Work request: Identify, in the records below, every line where the string "fatiamento" appears, and copy each such line.

Data shown:

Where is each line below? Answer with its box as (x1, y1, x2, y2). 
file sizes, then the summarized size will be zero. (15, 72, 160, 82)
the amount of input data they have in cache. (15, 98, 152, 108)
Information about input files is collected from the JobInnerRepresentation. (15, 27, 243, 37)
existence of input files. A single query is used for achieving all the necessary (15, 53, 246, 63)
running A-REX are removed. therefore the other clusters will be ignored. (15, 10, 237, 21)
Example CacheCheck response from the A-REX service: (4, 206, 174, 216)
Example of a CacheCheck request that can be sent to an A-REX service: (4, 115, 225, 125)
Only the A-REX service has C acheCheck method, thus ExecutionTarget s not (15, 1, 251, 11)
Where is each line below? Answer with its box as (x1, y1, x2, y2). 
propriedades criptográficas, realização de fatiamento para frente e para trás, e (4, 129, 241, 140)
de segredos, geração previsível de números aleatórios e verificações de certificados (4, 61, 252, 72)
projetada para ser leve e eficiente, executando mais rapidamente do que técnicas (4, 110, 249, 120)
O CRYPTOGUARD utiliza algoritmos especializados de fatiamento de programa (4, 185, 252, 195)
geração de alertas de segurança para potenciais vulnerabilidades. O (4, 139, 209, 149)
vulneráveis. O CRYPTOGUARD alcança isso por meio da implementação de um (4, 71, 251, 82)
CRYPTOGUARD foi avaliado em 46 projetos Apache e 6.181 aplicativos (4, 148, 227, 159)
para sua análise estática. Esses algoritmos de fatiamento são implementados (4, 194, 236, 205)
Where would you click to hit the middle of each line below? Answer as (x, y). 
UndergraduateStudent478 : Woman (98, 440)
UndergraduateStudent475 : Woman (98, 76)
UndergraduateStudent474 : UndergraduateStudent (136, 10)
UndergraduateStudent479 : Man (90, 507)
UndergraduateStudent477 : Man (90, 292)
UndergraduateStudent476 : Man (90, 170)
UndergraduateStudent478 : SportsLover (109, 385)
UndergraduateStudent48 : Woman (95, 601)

* * *

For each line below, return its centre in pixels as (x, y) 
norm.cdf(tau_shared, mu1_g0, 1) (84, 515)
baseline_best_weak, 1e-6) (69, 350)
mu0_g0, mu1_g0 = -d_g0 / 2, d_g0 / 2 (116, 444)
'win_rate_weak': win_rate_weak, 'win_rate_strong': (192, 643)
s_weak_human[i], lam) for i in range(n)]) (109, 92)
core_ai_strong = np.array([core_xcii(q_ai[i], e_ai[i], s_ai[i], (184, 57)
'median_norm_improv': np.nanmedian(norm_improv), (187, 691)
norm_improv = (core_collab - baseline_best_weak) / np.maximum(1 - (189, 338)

--

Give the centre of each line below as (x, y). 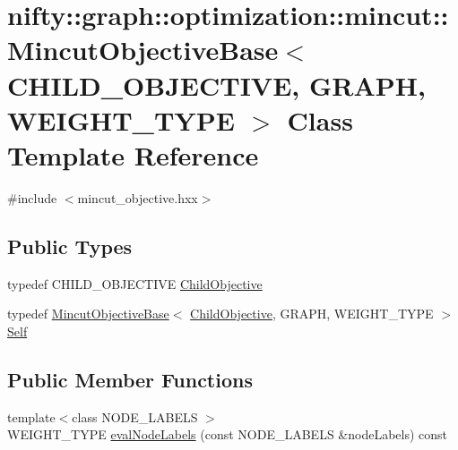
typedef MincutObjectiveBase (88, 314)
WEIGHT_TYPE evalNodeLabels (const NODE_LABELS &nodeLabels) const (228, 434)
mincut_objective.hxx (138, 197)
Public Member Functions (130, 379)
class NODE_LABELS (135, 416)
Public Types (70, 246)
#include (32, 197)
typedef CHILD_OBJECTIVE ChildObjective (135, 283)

Your solution:
propriedades criptográficas, realização de fatiamento para frente e para trás, e (4, 129, 241, 140)
O CRYPTOGUARD utiliza algoritmos especializados de fatiamento de programa (4, 185, 252, 195)
para sua análise estática. Esses algoritmos de fatiamento são implementados (4, 194, 236, 205)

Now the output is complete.